I bought two Aquarian H2A (3.5mm version, not XLR) hydrophones for receiving faint ultrasonic signals (29 KHz) being generated by an underwater sensor node.
I am running into some issues.
I tried to use the hydrophone port on two Windows computers (one Intel NUC, the other a generic desktop), recording through Audacity. While they are able to pick up normal voice at 96 KHz mode, they are unable to pick up any signal being generated by the sensor node (even in the 5k-15kHz frequency spectrum.) Boosting the signal through the control panel makes the signal buried in noise, such that even filtering in MATLAB cannot recover the signal. I suspect the sound cards in generic computers are too noisy to pick up the signals from the hydrophone, or cannot record anything beyond 20KHz, even though the audio driver supports 96 KHz sampling.
I connected the hydrophone to a USB Audio DAC. The problem is the DAC doesn't support 96 KHz sampling and is limited to 44-48 KHz, hence the maximum frequency I can set on the sensor node to 22-24 KHz. The DAC performs amazingly well. When combined with amplification and filtering in MATLAB, it is able to detect the faint signals from the sensor node. However, I can't set the frequency of the sensor node to 29 KHz (which is the resonant frequency of the transducer.)

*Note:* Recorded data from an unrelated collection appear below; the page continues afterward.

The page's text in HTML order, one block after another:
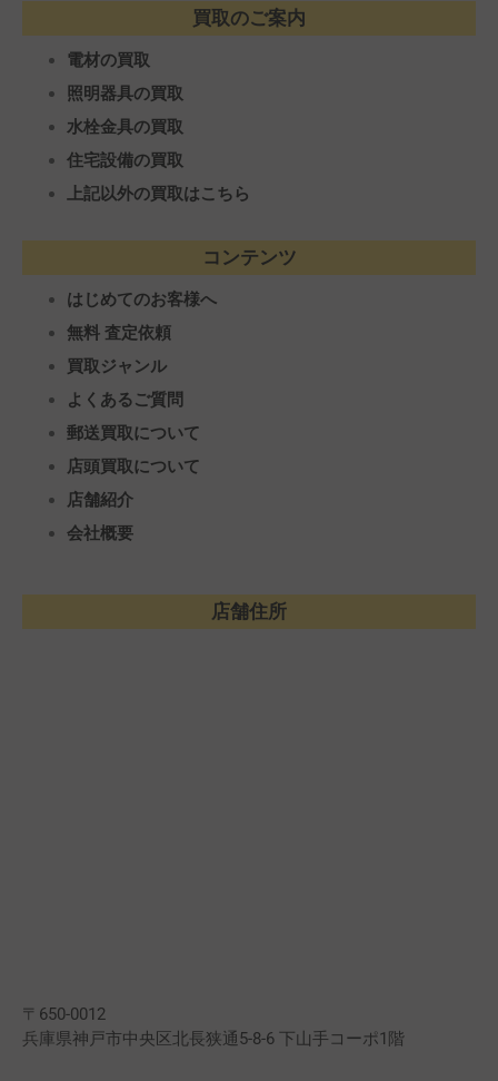
買取のご案内
電材の買取
照明器具の買取
水栓金具の買取
住宅設備の買取
上記以外の買取はこちら
コンテンツ
はじめてのお客様へ
無料 査定依頼
買取ジャンル
よくあるご質問
郵送買取について
店頭買取について
店舗紹介
会社概要
店舗住所
〒650-0012
兵庫県神戸市中央区北長狭通5-8-6 下山手コーポ1階

I tried using the Zoom U22 audio interface suggested on the Aquarian website. The interface takes only XLR/0.25 inch connectors so I used a 1/8 inch to 1/4 inch converter to connect the hydrophone to the audio interface. While the interface can sample at 96 KHz, it doesn't even detect normal voice. I suspect it's an impedance mismatch issue, but it is weird that cheap audio cards inside computers can pick up human voice (although not the faint signal from the sensor node) and the interface can't even do that.
What is the best solution to try? The audio DAC seems to work best so far but has limited sampling rate.